## Goal of the exercise
Set down the lines below exactly as they stand, please. Go from the first through the one containing "would they be?".

## Given entries
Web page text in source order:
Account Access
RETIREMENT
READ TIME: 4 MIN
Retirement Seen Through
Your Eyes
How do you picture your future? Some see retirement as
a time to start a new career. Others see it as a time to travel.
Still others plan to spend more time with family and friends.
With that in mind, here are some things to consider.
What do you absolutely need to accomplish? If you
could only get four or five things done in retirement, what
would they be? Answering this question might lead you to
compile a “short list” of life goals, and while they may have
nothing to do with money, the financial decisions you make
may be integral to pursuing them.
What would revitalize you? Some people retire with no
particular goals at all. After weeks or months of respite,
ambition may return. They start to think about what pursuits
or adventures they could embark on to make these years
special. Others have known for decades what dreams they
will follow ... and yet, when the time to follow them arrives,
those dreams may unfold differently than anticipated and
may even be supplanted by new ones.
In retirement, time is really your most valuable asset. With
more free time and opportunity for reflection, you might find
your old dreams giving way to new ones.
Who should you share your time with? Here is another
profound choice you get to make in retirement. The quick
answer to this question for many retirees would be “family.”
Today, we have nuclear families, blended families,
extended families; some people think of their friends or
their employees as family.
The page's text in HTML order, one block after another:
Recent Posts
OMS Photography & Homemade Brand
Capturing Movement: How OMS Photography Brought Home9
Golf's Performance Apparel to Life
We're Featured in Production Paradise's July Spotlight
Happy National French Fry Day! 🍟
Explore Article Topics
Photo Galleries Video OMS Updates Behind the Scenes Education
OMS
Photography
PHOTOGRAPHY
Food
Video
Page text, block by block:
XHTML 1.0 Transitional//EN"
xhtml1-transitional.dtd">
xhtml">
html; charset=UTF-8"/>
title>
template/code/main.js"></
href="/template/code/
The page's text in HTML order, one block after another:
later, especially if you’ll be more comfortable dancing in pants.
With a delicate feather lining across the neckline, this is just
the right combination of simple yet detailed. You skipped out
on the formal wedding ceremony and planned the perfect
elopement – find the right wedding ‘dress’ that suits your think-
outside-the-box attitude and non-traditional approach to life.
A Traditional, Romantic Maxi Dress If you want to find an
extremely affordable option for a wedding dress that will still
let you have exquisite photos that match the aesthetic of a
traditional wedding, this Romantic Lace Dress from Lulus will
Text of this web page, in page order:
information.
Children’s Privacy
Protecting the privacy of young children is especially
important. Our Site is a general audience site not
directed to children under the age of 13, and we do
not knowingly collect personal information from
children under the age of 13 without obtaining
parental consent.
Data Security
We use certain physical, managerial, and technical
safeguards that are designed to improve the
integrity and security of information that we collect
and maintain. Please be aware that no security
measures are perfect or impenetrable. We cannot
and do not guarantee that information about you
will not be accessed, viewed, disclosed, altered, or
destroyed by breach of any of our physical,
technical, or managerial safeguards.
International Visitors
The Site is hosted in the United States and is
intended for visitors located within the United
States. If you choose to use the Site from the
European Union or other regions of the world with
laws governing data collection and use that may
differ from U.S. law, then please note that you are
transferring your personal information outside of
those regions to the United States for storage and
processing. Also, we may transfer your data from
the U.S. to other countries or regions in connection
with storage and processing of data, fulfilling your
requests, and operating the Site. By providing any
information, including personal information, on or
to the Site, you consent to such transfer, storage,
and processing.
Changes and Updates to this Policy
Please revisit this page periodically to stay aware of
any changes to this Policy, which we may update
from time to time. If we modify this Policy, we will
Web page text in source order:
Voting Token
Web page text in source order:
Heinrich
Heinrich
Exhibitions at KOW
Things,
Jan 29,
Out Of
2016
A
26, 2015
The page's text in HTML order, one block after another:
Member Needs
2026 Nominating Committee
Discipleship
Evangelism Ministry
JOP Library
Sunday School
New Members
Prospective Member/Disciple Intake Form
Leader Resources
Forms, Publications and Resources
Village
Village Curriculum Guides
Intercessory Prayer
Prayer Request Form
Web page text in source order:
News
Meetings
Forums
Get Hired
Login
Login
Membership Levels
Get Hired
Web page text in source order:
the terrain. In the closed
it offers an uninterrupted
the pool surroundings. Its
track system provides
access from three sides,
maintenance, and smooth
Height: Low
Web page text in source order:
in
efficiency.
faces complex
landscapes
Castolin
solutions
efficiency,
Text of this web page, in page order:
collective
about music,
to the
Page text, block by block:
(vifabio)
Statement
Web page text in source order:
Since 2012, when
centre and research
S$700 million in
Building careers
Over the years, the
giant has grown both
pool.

## Final answer
Web page text in source order:
Account Access
RETIREMENT
READ TIME: 4 MIN
Retirement Seen Through
Your Eyes
How do you picture your future? Some see retirement as
a time to start a new career. Others see it as a time to travel.
Still others plan to spend more time with family and friends.
With that in mind, here are some things to consider.
What do you absolutely need to accomplish? If you
could only get four or five things done in retirement, what
would they be? Answering this question might lead you to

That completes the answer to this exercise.